Comment 16 Chuck Ebbert 2007-09-07 16:46:54 EDT
What clocksource was it using originally? hpet? Trying jiffies or tsc could be interesting, but will probably be flaky on SMP and/or with cpufreq.
Comment 17 Thorsten Leemhuis 2007-09-07 16:57:15 EDT
(In reply to comment #16) > What clocksource was it using originally? hpet? yes, hpet. > Trying jiffies or tsc could be interesting, but will probably be flaky on SMP > and/or with cpufreq. That's what I assumed. Are there any hpet specific options I could try to narrow down the problem further?
Comment 18 Valdis Kletnieks 2007-09-08 20:21:15 EDT
Confirming - hpet clocksource causes the clock warp, but acpi_pm clocksource works. I wasn't brave enough to test jiffies or tsc, I'm on a x86_64 SMP. ;)

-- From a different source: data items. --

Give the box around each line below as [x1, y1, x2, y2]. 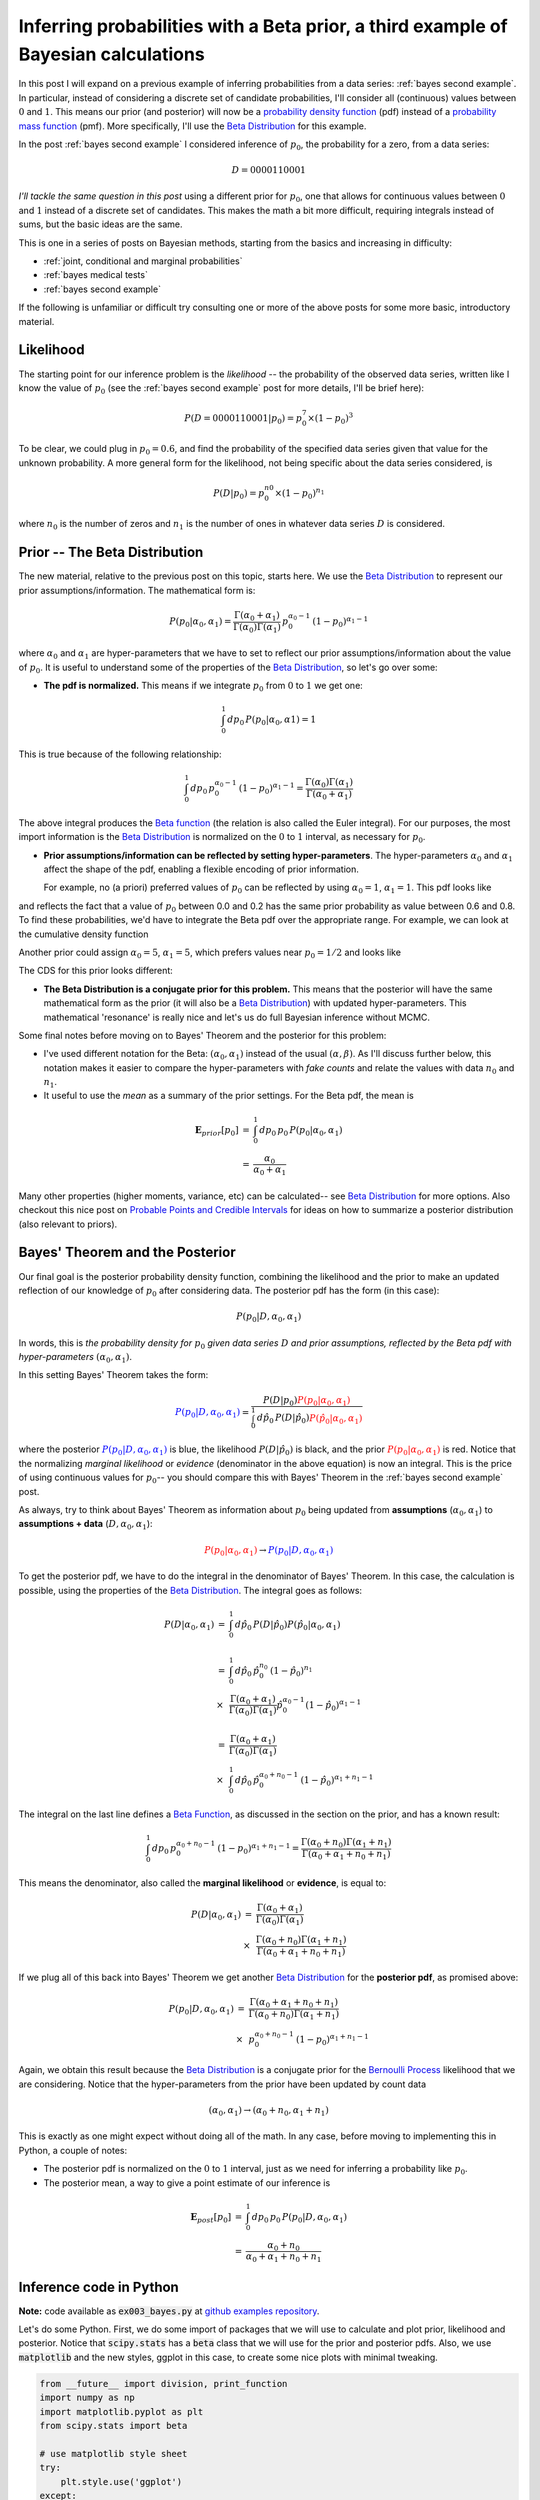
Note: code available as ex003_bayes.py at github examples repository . [18, 2305, 320, 2317]
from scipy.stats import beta [39, 2420, 188, 2432]
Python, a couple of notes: [18, 2144, 128, 2156]
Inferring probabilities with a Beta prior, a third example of [18, 15, 509, 37]
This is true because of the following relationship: [18, 748, 222, 760]
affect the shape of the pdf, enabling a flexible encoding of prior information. [43, 863, 360, 875]
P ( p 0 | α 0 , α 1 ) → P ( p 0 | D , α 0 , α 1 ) [203, 1544, 334, 1558]
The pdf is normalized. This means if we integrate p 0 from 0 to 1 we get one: [43, 680, 364, 694]
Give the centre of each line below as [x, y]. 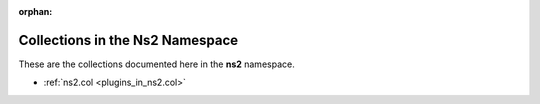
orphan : [35, 11]
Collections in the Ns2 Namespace [128, 40]
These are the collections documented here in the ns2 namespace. [156, 64]
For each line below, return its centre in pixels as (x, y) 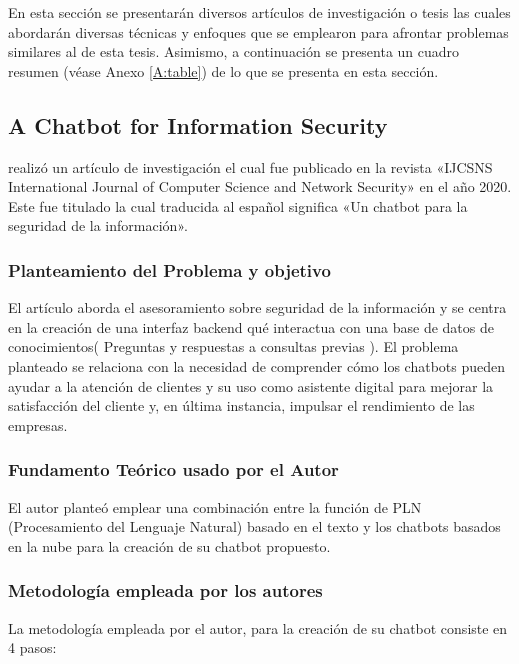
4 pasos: (32, 647)
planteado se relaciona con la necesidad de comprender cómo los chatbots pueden (256, 365)
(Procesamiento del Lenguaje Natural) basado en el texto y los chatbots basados (254, 526)
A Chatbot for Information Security (198, 124)
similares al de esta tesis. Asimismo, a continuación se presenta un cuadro (234, 51)
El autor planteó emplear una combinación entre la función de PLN (215, 506)
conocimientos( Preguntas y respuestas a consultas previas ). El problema (233, 346)
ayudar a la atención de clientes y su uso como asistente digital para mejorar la (251, 385)

Comment 19 Valdis Kletnieks 2007-09-08 23:33:42 EDT
Over on the lkml thread on this subject, Andi Kleen pointed out that since the vdso runs in ring 3, only the hpet and tsc clocksources are available - which probably means that when you're using acpi_pm, it's forced into a different codepath that avoids whatever the bug we're seeing....
Comment 20 Valdis Kletnieks 2007-09-10 15:13:56 EDT
Andi Kleen posted a patch - Chuck Ebbert finally tracked this down. http://lkml.org/lkml/2007/9/9/8 has the patch. Congrats, Chuck! :)
Comment 21 Chuck Ebbert 2007-09-10 17:28:31 EDT
Comment 22 Chuck Ebbert 2007-09-10 19:06:59 EDT
Private build of kernel 0.171 works here where previous kernel failed, closing as fixed.